Records from a data collection >>
▬▬▬▬▬▬▬▬▬▬

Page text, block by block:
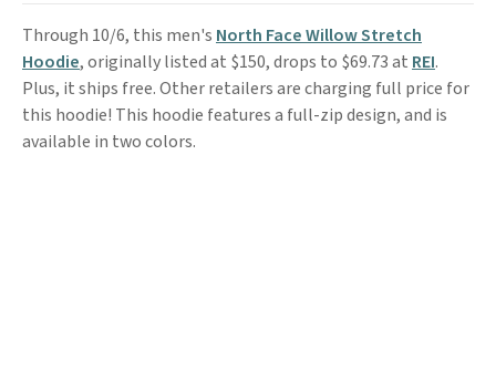
Through 10/6, this men's North Face Willow Stretch
Hoodie, originally listed at $150, drops to $69.73 at REI.
Plus, it ships free. Other retailers are charging full price for
this hoodie! This hoodie features a full-zip design, and is
available in two colors.
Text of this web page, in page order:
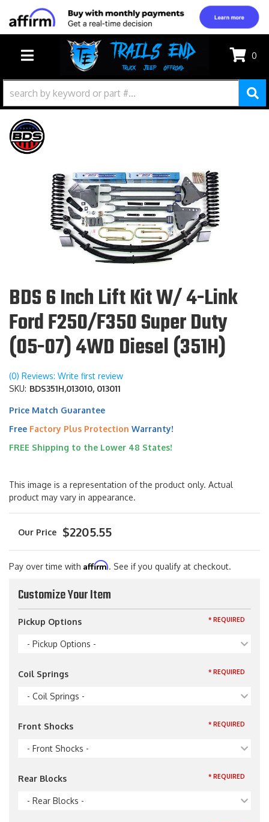
TOGGLE NAVIGATION
0
BDS 6 Inch Lift Kit W/ 4-Link
Ford F250/F350 Super Duty
(05-07) 4WD Diesel (351H)
(0) Reviews: Write first review
SKU: BDS351H,013010, 013011
Price Match Guarantee
Free Factory Plus Protection Warranty!
FREE Shipping to the Lower 48 States!
This image is a representation of the product only. Actual
product may vary in appearance.
$2205.55
Pay over time with Affirm. See if you qualify at checkout.
Customize Your Item
Pickup Options
- Pickup Options -
* REQUIRED
Coil Springs
- Coil Springs -
* REQUIRED
Front Shocks
- Front Shocks -
* REQUIRED
Rear Blocks
- Rear Blocks -
* REQUIRED
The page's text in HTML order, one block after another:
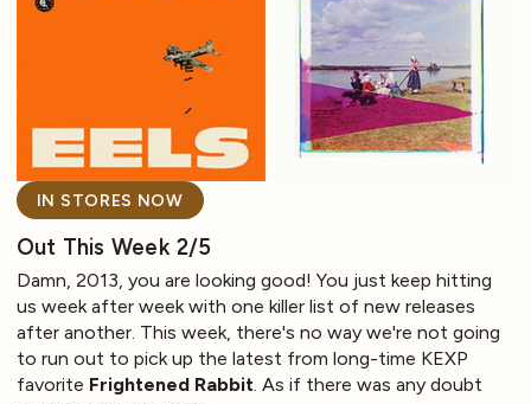
IN STORES NOW
Out This Week 2/5
Damn, 2013, you are looking good! You just keep hitting
us week after week with one killer list of new releases
after another. This week, there's no way we're not going
to run out to pick up the latest from long-time KEXP
favorite Frightened Rabbit. As if there was any doubt
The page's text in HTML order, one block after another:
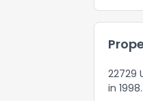
22729
in
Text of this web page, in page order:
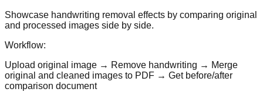
Showcase handwriting removal effects by comparing original
and processed images side by side.
Workflow:
Upload original image → Remove handwriting → Merge
original and cleaned images to PDF → Get before/after
comparison document
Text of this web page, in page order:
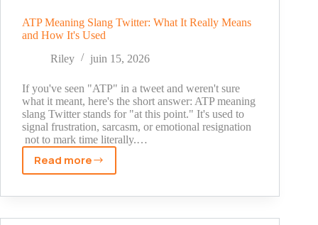
and
How
to
Use
It
ATP Meaning Slang Twitter: What It Really Means
and How It's Used
Riley
juin 15, 2026
If you've seen "ATP" in a tweet and weren't sure
what it meant, here's the short answer: ATP meaning
slang Twitter stands for "at this point." It's used to
signal frustration, sarcasm, or emotional resignation
not to mark time literally.…
Read more
ATP
Slang
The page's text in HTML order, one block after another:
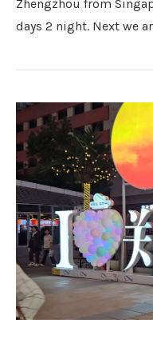
Zhengzhou from
days 2 night. Next we
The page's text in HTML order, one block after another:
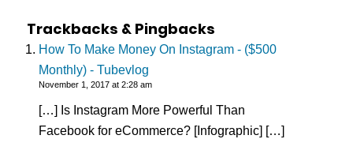
Trackbacks & Pingbacks
How To Make Money On Instagram - ($500
Monthly) - Tubevlog
November 1, 2017 at 2:28 am
[…] Is Instagram More Powerful Than
Facebook for eCommerce? [Infographic] […]

▬▬▬▬▬▬▬▬▬▬

Work to be completed >> Your copy should match the entries above exactly and contain no pictures.

Answer space >>
Page text, block by block:
Through 10/6, this men's North Face Willow Stretch
Hoodie, originally listed at $150, drops to $69.73 at REI.
Plus, it ships free. Other retailers are charging full price for
this hoodie! This hoodie features a full-zip design, and is
available in two colors.
Text of this web page, in page order:
TOGGLE NAVIGATION
0
BDS 6 Inch Lift Kit W/ 4-Link
Ford F250/F350 Super Duty
(05-07) 4WD Diesel (351H)
(0) Reviews: Write first review
SKU: BDS351H,013010, 013011
Price Match Guarantee
Free Factory Plus Protection Warranty!
FREE Shipping to the Lower 48 States!
This image is a representation of the product only. Actual
product may vary in appearance.
$2205.55
Pay over time with Affirm. See if you qualify at checkout.
Customize Your Item
Pickup Options
- Pickup Options -
* REQUIRED
Coil Springs
- Coil Springs -
* REQUIRED
Front Shocks
- Front Shocks -
* REQUIRED
Rear Blocks
- Rear Blocks -
* REQUIRED
The page's text in HTML order, one block after another:
IN STORES NOW
Out This Week 2/5
Damn, 2013, you are looking good! You just keep hitting
us week after week with one killer list of new releases
after another. This week, there's no way we're not going
to run out to pick up the latest from long-time KEXP
favorite Frightened Rabbit. As if there was any doubt
The page's text in HTML order, one block after another:
22729
in
Text of this web page, in page order:
Showcase handwriting removal effects by comparing original
and processed images side by side.
Workflow:
Upload original image → Remove handwriting → Merge
original and cleaned images to PDF → Get before/after
comparison document
Text of this web page, in page order:
and
How
to
Use
It
ATP Meaning Slang Twitter: What It Really Means
and How It's Used
Riley
juin 15, 2026
If you've seen "ATP" in a tweet and weren't sure
what it meant, here's the short answer: ATP meaning
slang Twitter stands for "at this point." It's used to
signal frustration, sarcasm, or emotional resignation
not to mark time literally.…
Read more
ATP
Slang
The page's text in HTML order, one block after another:
Zhengzhou from
days 2 night. Next we
The page's text in HTML order, one block after another:
Trackbacks & Pingbacks
How To Make Money On Instagram - ($500
Monthly) - Tubevlog
November 1, 2017 at 2:28 am
[…] Is Instagram More Powerful Than
Facebook for eCommerce? [Infographic] […]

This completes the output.